WORK INSTRUCTION:
Each line of the material below is to be written out exactly. Leave out any picture.

GIVEN DATA:
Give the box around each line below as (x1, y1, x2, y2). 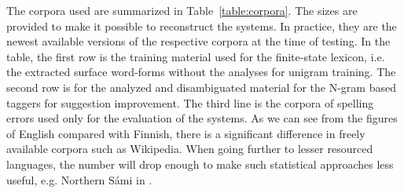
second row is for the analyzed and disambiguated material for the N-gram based (6, 78, 396, 95)
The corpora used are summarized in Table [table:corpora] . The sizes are (6, 2, 358, 18)
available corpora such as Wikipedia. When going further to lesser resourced (6, 140, 373, 157)
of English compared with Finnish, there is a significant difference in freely (6, 125, 365, 141)
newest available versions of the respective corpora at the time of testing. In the (6, 33, 391, 49)
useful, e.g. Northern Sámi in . (6, 171, 152, 188)
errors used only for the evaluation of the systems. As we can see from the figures (6, 110, 398, 126)
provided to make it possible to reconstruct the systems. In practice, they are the (6, 17, 397, 34)
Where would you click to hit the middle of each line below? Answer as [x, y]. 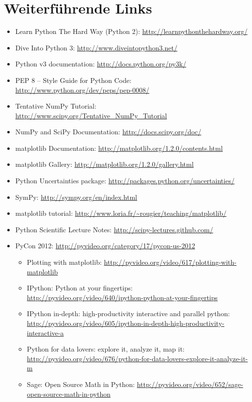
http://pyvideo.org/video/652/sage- [190, 384]
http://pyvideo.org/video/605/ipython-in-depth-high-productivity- [126, 323]
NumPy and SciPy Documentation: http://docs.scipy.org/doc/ [108, 132]
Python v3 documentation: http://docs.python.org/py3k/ [101, 64]
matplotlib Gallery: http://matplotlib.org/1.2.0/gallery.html [104, 164]
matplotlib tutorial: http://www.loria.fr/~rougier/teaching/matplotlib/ [121, 213]
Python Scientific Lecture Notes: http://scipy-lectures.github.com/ [114, 229]
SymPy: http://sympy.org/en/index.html [76, 197]
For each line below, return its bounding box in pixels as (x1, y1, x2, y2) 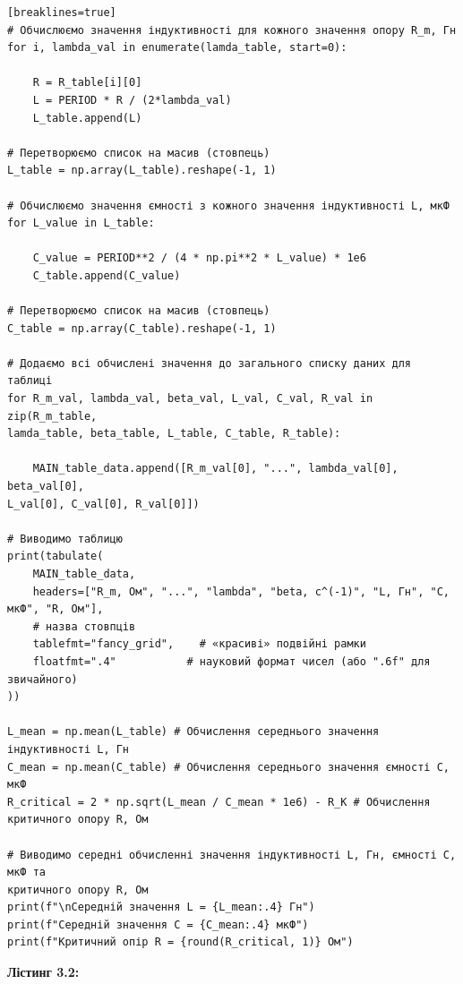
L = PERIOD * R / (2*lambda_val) (32, 93, 232, 107)
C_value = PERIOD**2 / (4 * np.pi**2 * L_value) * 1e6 (32, 252, 366, 265)
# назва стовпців (32, 620, 136, 633)
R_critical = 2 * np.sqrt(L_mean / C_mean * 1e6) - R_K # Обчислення (7, 795, 431, 809)
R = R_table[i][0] (32, 76, 142, 90)
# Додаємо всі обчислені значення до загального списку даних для (7, 356, 412, 370)
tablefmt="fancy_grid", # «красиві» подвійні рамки (32, 637, 366, 651)
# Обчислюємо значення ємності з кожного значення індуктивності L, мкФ (7, 199, 450, 212)
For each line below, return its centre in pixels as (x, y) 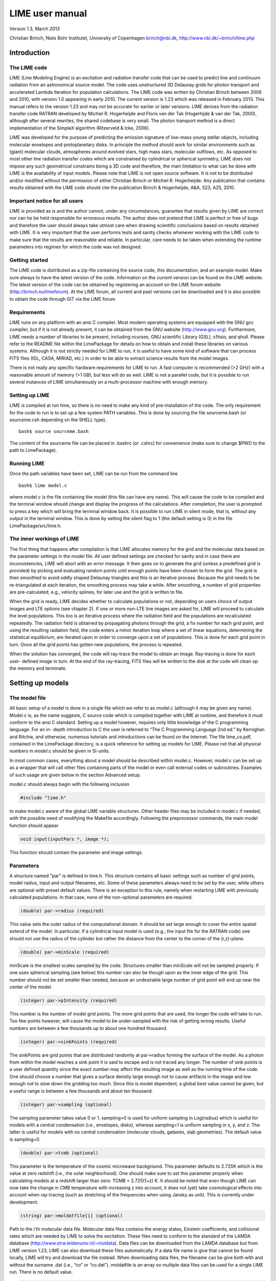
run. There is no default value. (41, 1272)
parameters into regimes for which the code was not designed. (76, 247)
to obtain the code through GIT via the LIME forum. (63, 299)
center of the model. (31, 987)
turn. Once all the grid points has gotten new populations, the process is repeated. (96, 644)
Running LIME (27, 463)
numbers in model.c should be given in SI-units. (60, 751)
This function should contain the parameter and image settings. (76, 852)
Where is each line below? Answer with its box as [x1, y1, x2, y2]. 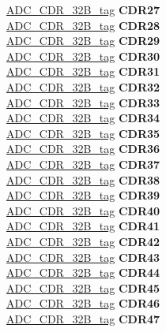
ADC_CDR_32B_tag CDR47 [6, 310, 160, 326]
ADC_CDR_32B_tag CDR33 [6, 94, 160, 110]
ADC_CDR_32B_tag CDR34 [6, 110, 160, 126]
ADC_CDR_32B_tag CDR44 [6, 264, 160, 281]
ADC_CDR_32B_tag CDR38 [6, 171, 160, 188]
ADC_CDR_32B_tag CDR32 [6, 78, 160, 95]
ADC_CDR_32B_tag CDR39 [6, 187, 160, 203]
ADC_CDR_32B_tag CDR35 [6, 125, 160, 141]
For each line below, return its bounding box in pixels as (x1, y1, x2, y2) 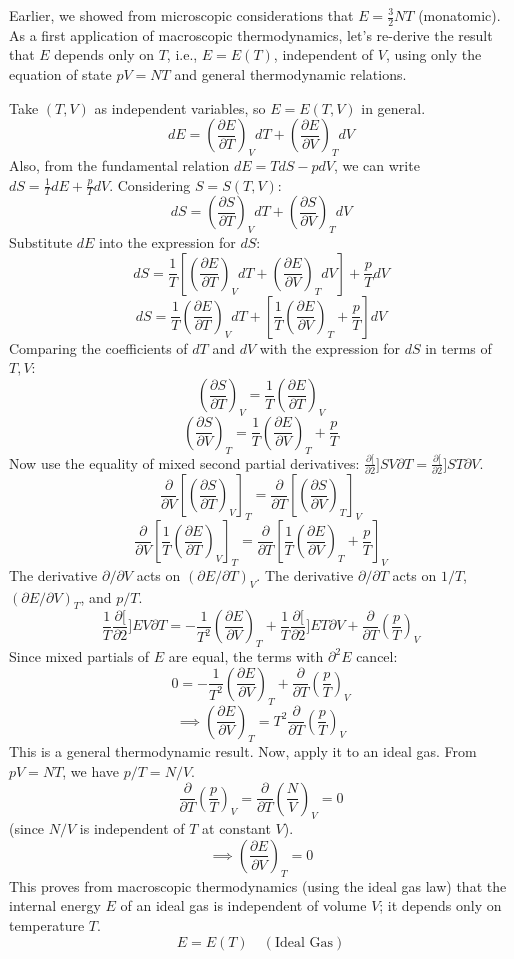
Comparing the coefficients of (9, 337, 188, 358)
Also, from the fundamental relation (9, 155, 230, 175)
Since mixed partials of (9, 646, 150, 667)
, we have (62, 760, 120, 781)
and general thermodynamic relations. (174, 64, 407, 85)
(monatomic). (418, 5, 501, 25)
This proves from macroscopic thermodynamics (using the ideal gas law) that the (9, 875, 507, 896)
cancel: (356, 646, 398, 667)
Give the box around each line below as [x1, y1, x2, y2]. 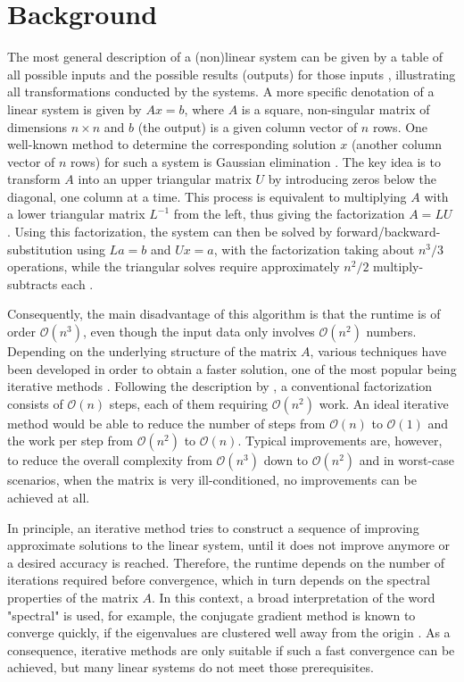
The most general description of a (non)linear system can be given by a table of [7, 47, 443, 66]
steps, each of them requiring [109, 394, 269, 412]
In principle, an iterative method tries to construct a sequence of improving [7, 518, 419, 536]
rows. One [372, 117, 428, 136]
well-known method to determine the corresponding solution [7, 135, 336, 154]
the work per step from [7, 431, 133, 450]
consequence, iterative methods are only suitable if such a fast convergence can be [7, 640, 455, 659]
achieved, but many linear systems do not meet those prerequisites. [7, 658, 374, 677]
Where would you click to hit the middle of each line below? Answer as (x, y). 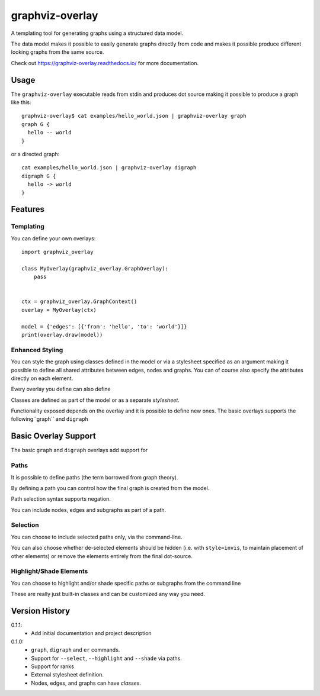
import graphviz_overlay (57, 252)
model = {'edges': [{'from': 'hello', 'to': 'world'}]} (104, 326)
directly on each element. (42, 378)
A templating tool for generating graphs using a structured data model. (97, 33)
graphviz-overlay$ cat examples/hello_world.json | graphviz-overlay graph (134, 116)
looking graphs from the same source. (57, 52)
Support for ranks (52, 666)
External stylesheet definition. (67, 675)
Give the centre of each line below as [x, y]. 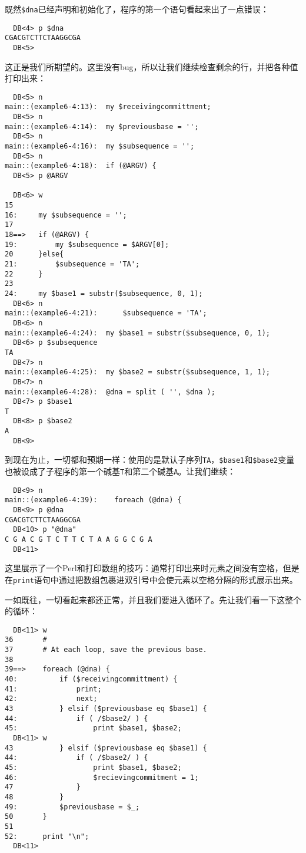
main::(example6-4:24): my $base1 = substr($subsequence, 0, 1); [138, 333]
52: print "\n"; [47, 836]
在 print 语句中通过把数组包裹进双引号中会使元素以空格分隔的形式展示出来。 [151, 579]
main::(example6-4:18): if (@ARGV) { [81, 166]
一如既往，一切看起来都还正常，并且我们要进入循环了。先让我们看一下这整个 [153, 599]
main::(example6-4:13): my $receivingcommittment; [108, 107]
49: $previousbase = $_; [72, 807]
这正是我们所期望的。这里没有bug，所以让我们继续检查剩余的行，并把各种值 [152, 66]
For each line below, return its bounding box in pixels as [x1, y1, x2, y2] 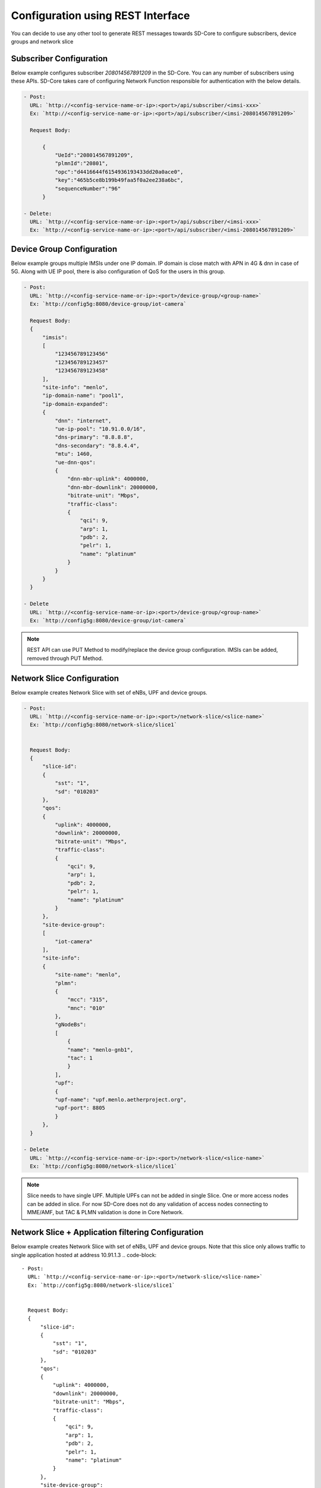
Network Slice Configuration [11, 673, 119, 683]
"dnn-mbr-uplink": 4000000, [67, 476, 149, 482]
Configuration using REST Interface [11, 9, 190, 22]
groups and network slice [11, 37, 74, 45]
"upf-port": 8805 [54, 1105, 105, 1111]
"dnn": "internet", [54, 417, 112, 424]
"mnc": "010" [67, 1005, 105, 1011]
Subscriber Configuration [11, 54, 108, 64]
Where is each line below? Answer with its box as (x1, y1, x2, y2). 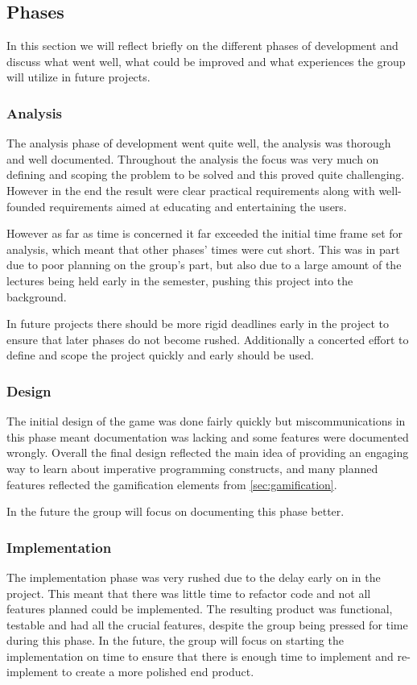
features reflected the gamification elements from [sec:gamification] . (6, 475, 337, 492)
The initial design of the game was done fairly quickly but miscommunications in (6, 413, 406, 430)
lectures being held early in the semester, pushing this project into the (6, 272, 353, 289)
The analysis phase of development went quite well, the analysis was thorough (6, 135, 391, 152)
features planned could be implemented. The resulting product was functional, (6, 600, 393, 617)
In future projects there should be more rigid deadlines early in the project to (6, 315, 389, 332)
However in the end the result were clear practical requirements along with (6, 181, 375, 198)
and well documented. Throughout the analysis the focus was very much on (6, 150, 379, 167)
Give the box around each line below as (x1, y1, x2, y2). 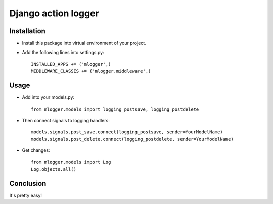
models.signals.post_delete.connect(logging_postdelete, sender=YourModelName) (31, 136, 234, 142)
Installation (9, 27, 45, 35)
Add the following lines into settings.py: (22, 49, 104, 56)
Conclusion (9, 179, 47, 188)
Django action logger (9, 8, 100, 19)
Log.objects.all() (31, 166, 77, 172)
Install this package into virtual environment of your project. (22, 40, 146, 46)
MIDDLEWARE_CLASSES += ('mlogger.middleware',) (31, 68, 151, 74)
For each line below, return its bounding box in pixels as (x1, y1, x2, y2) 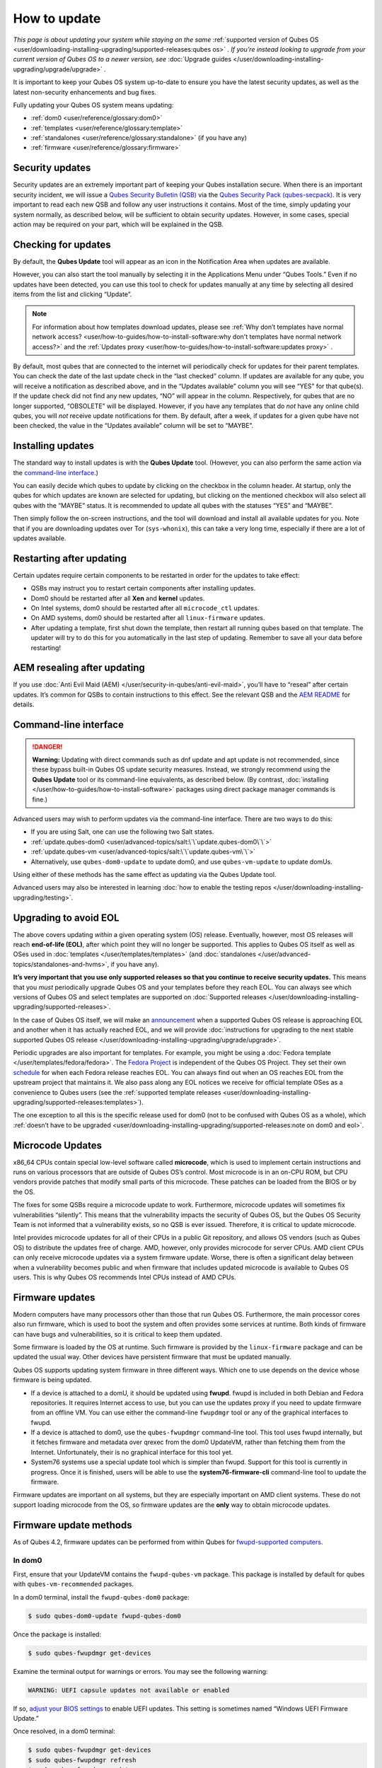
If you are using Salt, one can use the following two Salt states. (30, 827, 214, 836)
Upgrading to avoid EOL (13, 912, 120, 924)
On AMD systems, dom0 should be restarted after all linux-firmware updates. (30, 614, 265, 622)
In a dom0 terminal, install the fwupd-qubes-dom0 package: (13, 1593, 190, 1601)
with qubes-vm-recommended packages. (13, 1580, 134, 1588)
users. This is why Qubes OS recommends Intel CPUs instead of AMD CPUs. (13, 1273, 236, 1281)
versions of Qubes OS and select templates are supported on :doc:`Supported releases (13, 993, 267, 1001)
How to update (13, 11, 101, 26)

REPLY TO THE EXERCISE:
Give the box around each line below as (x1, y1, x2, y2). 
second row is for the analyzed and disambiguated material for the N-gram based (6, 78, 396, 95)
The corpora used are summarized in Table [table:corpora] . The sizes are (6, 2, 358, 18)
available corpora such as Wikipedia. When going further to lesser resourced (6, 140, 373, 157)
of English compared with Finnish, there is a significant difference in freely (6, 125, 365, 141)
newest available versions of the respective corpora at the time of testing. In the (6, 33, 391, 49)
useful, e.g. Northern Sámi in . (6, 171, 152, 188)
errors used only for the evaluation of the systems. As we can see from the figures (6, 110, 398, 126)
provided to make it possible to reconstruct the systems. In practice, they are the (6, 17, 397, 34)
Where would you click to hit the middle of each line below? Answer as [x, y]. 
http://pyvideo.org/video/652/sage- [190, 384]
http://pyvideo.org/video/605/ipython-in-depth-high-productivity- [126, 323]
NumPy and SciPy Documentation: http://docs.scipy.org/doc/ [108, 132]
Python v3 documentation: http://docs.python.org/py3k/ [101, 64]
matplotlib Gallery: http://matplotlib.org/1.2.0/gallery.html [104, 164]
matplotlib tutorial: http://www.loria.fr/~rougier/teaching/matplotlib/ [121, 213]
Python Scientific Lecture Notes: http://scipy-lectures.github.com/ [114, 229]
SymPy: http://sympy.org/en/index.html [76, 197]
For each line below, return its bounding box in pixels as (x1, y1, x2, y2) 
L = PERIOD * R / (2*lambda_val) (32, 93, 232, 107)
C_value = PERIOD**2 / (4 * np.pi**2 * L_value) * 1e6 (32, 252, 366, 265)
# назва стовпців (32, 620, 136, 633)
R_critical = 2 * np.sqrt(L_mean / C_mean * 1e6) - R_K # Обчислення (7, 795, 431, 809)
R = R_table[i][0] (32, 76, 142, 90)
# Додаємо всі обчислені значення до загального списку даних для (7, 356, 412, 370)
tablefmt="fancy_grid", # «красиві» подвійні рамки (32, 637, 366, 651)
# Обчислюємо значення ємності з кожного значення індуктивності L, мкФ (7, 199, 450, 212)
For each line below, return its centre in pixels as (x, y) 
run. There is no default value. (41, 1272)
parameters into regimes for which the code was not designed. (76, 247)
to obtain the code through GIT via the LIME forum. (63, 299)
center of the model. (31, 987)
turn. Once all the grid points has gotten new populations, the process is repeated. (96, 644)
Running LIME (27, 463)
numbers in model.c should be given in SI-units. (60, 751)
This function should contain the parameter and image settings. (76, 852)
Where is each line below? Answer with its box as [x1, y1, x2, y2]. 
ADC_CDR_32B_tag CDR47 [6, 310, 160, 326]
ADC_CDR_32B_tag CDR33 [6, 94, 160, 110]
ADC_CDR_32B_tag CDR34 [6, 110, 160, 126]
ADC_CDR_32B_tag CDR44 [6, 264, 160, 281]
ADC_CDR_32B_tag CDR38 [6, 171, 160, 188]
ADC_CDR_32B_tag CDR32 [6, 78, 160, 95]
ADC_CDR_32B_tag CDR39 [6, 187, 160, 203]
ADC_CDR_32B_tag CDR35 [6, 125, 160, 141]
For each line below, return its bounding box in pixels as (x1, y1, x2, y2) 
Comparing the coefficients of (9, 337, 188, 358)
Also, from the fundamental relation (9, 155, 230, 175)
Since mixed partials of (9, 646, 150, 667)
, we have (62, 760, 120, 781)
and general thermodynamic relations. (174, 64, 407, 85)
(monatomic). (418, 5, 501, 25)
This proves from macroscopic thermodynamics (using the ideal gas law) that the (9, 875, 507, 896)
cancel: (356, 646, 398, 667)
Give the box around each line below as [x1, y1, x2, y2]. 
The most general description of a (non)linear system can be given by a table of [7, 47, 443, 66]
steps, each of them requiring [109, 394, 269, 412]
In principle, an iterative method tries to construct a sequence of improving [7, 518, 419, 536]
rows. One [372, 117, 428, 136]
well-known method to determine the corresponding solution [7, 135, 336, 154]
the work per step from [7, 431, 133, 450]
consequence, iterative methods are only suitable if such a fast convergence can be [7, 640, 455, 659]
achieved, but many linear systems do not meet those prerequisites. [7, 658, 374, 677]
Where would you click to hit the middle of each line below? Answer as (x, y). 
import graphviz_overlay (57, 252)
model = {'edges': [{'from': 'hello', 'to': 'world'}]} (104, 326)
directly on each element. (42, 378)
A templating tool for generating graphs using a structured data model. (97, 33)
graphviz-overlay$ cat examples/hello_world.json | graphviz-overlay graph (134, 116)
looking graphs from the same source. (57, 52)
Support for ranks (52, 666)
External stylesheet definition. (67, 675)
Give the centre of each line below as [x, y]. 
main::(example6-4:24): my $base1 = substr($subsequence, 0, 1); [138, 333]
52: print "\n"; [47, 836]
在 print 语句中通过把数组包裹进双引号中会使元素以空格分隔的形式展示出来。 [151, 579]
main::(example6-4:18): if (@ARGV) { [81, 166]
一如既往，一切看起来都还正常，并且我们要进入循环了。先让我们看一下这整个 [153, 599]
main::(example6-4:13): my $receivingcommittment; [108, 107]
49: $previousbase = $_; [72, 807]
这正是我们所期望的。这里没有bug，所以让我们继续检查剩余的行，并把各种值 [152, 66]
For each line below, return its bounding box in pixels as [x1, y1, x2, y2] 
Network Slice Configuration [11, 673, 119, 683]
"dnn-mbr-uplink": 4000000, [67, 476, 149, 482]
Configuration using REST Interface [11, 9, 190, 22]
groups and network slice [11, 37, 74, 45]
"upf-port": 8805 [54, 1105, 105, 1111]
"dnn": "internet", [54, 417, 112, 424]
"mnc": "010" [67, 1005, 105, 1011]
Subscriber Configuration [11, 54, 108, 64]
Where is each line below? Answer with its box as (x1, y1, x2, y2). 
features reflected the gamification elements from [sec:gamification] . (6, 475, 337, 492)
The initial design of the game was done fairly quickly but miscommunications in (6, 413, 406, 430)
lectures being held early in the semester, pushing this project into the (6, 272, 353, 289)
The analysis phase of development went quite well, the analysis was thorough (6, 135, 391, 152)
features planned could be implemented. The resulting product was functional, (6, 600, 393, 617)
In future projects there should be more rigid deadlines early in the project to (6, 315, 389, 332)
However in the end the result were clear practical requirements along with (6, 181, 375, 198)
and well documented. Throughout the analysis the focus was very much on (6, 150, 379, 167)
Give the box around each line below as (x1, y1, x2, y2). 
models.signals.post_delete.connect(logging_postdelete, sender=YourModelName) (31, 136, 234, 142)
Installation (9, 27, 45, 35)
Add the following lines into settings.py: (22, 49, 104, 56)
Conclusion (9, 179, 47, 188)
Django action logger (9, 8, 100, 19)
Log.objects.all() (31, 166, 77, 172)
Install this package into virtual environment of your project. (22, 40, 146, 46)
MIDDLEWARE_CLASSES += ('mlogger.middleware',) (31, 68, 151, 74)
For each line below, return its bounding box in pixels as (x1, y1, x2, y2) 
If you are using Salt, one can use the following two Salt states. (30, 827, 214, 836)
Upgrading to avoid EOL (13, 912, 120, 924)
On AMD systems, dom0 should be restarted after all linux-firmware updates. (30, 614, 265, 622)
In a dom0 terminal, install the fwupd-qubes-dom0 package: (13, 1593, 190, 1601)
with qubes-vm-recommended packages. (13, 1580, 134, 1588)
users. This is why Qubes OS recommends Intel CPUs instead of AMD CPUs. (13, 1273, 236, 1281)
versions of Qubes OS and select templates are supported on :doc:`Supported releases (13, 993, 267, 1001)
How to update (13, 11, 101, 26)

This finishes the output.